Question

A body is projected vertically upward from 19.6 metre per second with its initial velocity what is its height from the ground

Answer 1

Answer:

19.6 m (approx)

Explanation:

initial velocity (u) = 19.6 m/s

final velocity (v) = 0 m/s [As the body stops at a certain height]

acceleration(a) = -g [Acceleration due to gravity]

[Acceleration is negative as the object slows down as it is going against the gravity]

Let the height be s

Therefore

Using 3rd equation of motion

$v^{2} = u^{2} + 2as\\0^{2} = 19.6^{2} + 2*(-g)*s\\0 = 384.16 + 2*(-9.8)*s \ ......... [g = 9.8 m/s^{2}]\\-384.16 = -19.6*s\\s = \frac{-384.16}{-19.6} = 19.6 m$

Therefore

Height = 19.6 m(approx)

Answer 2

Given that, a body is projected vertically upward from 19.6 metre per second with its initial velocity.

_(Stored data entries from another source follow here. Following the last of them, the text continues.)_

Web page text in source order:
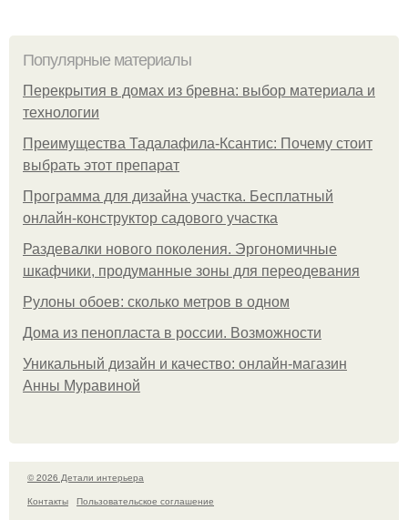
Популярные материалы
Перекрытия в домах из бревна: выбор материала и
технологии
Преимущества Тадалафила-Ксантис: Почему стоит
выбрать этот препарат
Программа для дизайна участка. Бесплатный
онлайн-конструктор садового участка
Раздевалки нового поколения. Эргономичные
шкафчики, продуманные зоны для переодевания
Рулоны обоев: сколько метров в одном
Дома из пенопласта в россии. Возможности
Уникальный дизайн и качество: онлайн-магазин
Анны Муравиной
© 2026 Детали интерьера
Контакты
Пользовательское соглашение
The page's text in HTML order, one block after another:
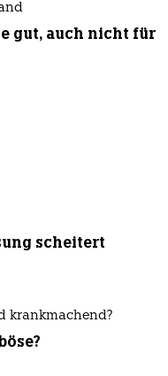
gut, auch nicht für
scheitert
krankmachend?
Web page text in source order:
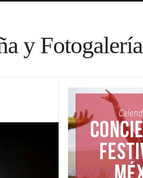
y Fotogalería
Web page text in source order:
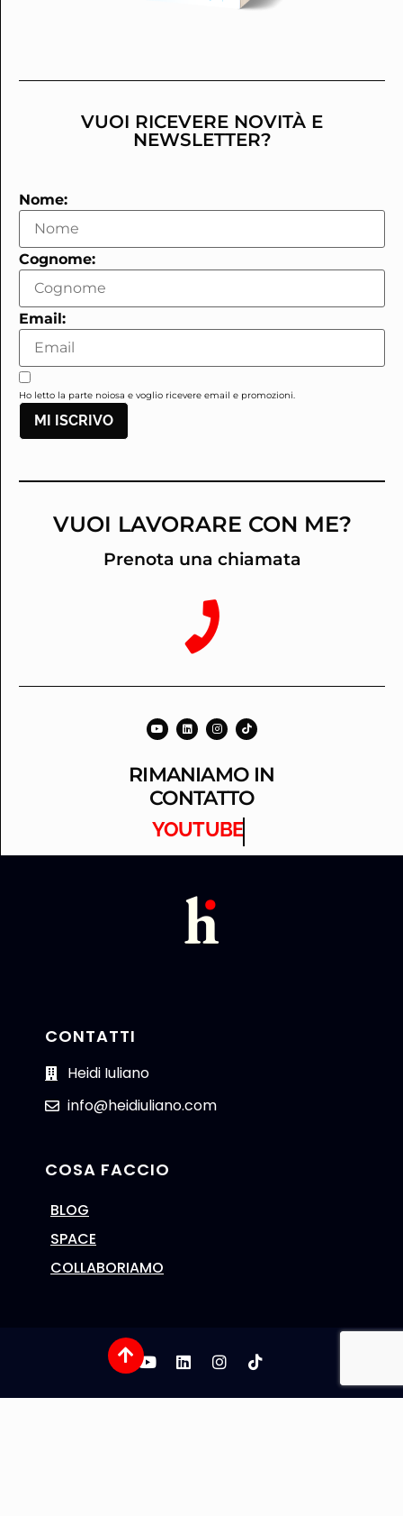
VUOI RICEVERE NOVITÀ E
NEWSLETTER?
Nome:
Cognome:
Email:
Ho letto la parte noiosa e voglio ricevere email e promozioni.
MI ISCRIVO
VUOI LAVORARE CON ME?
Prenota una chiamata
RIMANIAMO IN
CONTATTO
YOUTUBE
CONTATTI
Heidi Iuliano
info@heidiuliano.com
COSA FACCIO
BLOG
SPACE
COLLABORIAMO
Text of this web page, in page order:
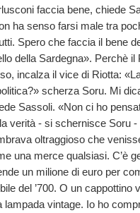
faccia bene, chiede
ha senso farsi male tra
Spero che faccia il bene
della Sardegna». Perchè il
incalza il vice di Riotta:
scherza Soru. Mi
Sassoli. «Non ci ho
verità - si schernisce Soru -
oltraggioso che
una merce qualsiasi. C’è
un milione di euro per
del ’700. O un cappottino
lampada vintage. Io ho
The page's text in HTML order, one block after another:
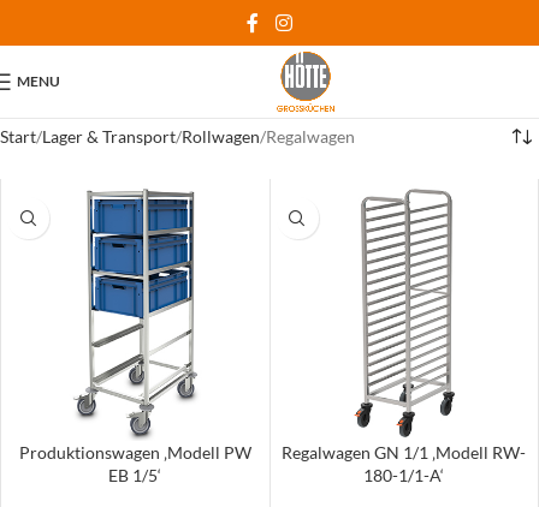
MENU
Start Lager & Transport Rollwagen Regalwagen
Produktionswagen ‚Modell PW
EB 1/5‘
Regalwagen GN 1/1 ‚Modell RW-
180-1/1-A‘
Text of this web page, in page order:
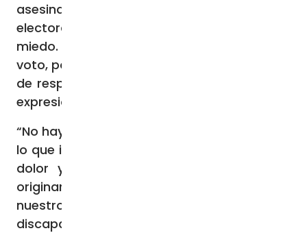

So, Initial velocity (u) of the body is 19.6 m/s

Final velocity (v) of the body is 0 m/s

Acceleration due to gravity (a) is -9.8 m/s²

We have to find the height (s) of the body from the ground.

Using the Third Equation of Motion

v² - u² = 2as

Substitute the known values

(0)² - (19.6)² = 2 × (-9.8) × s

0 - 384.16 = -19.6s

s= 384.16/19.6

s= 19.6

Therefore, the height of the body from the ground is 19.6 m.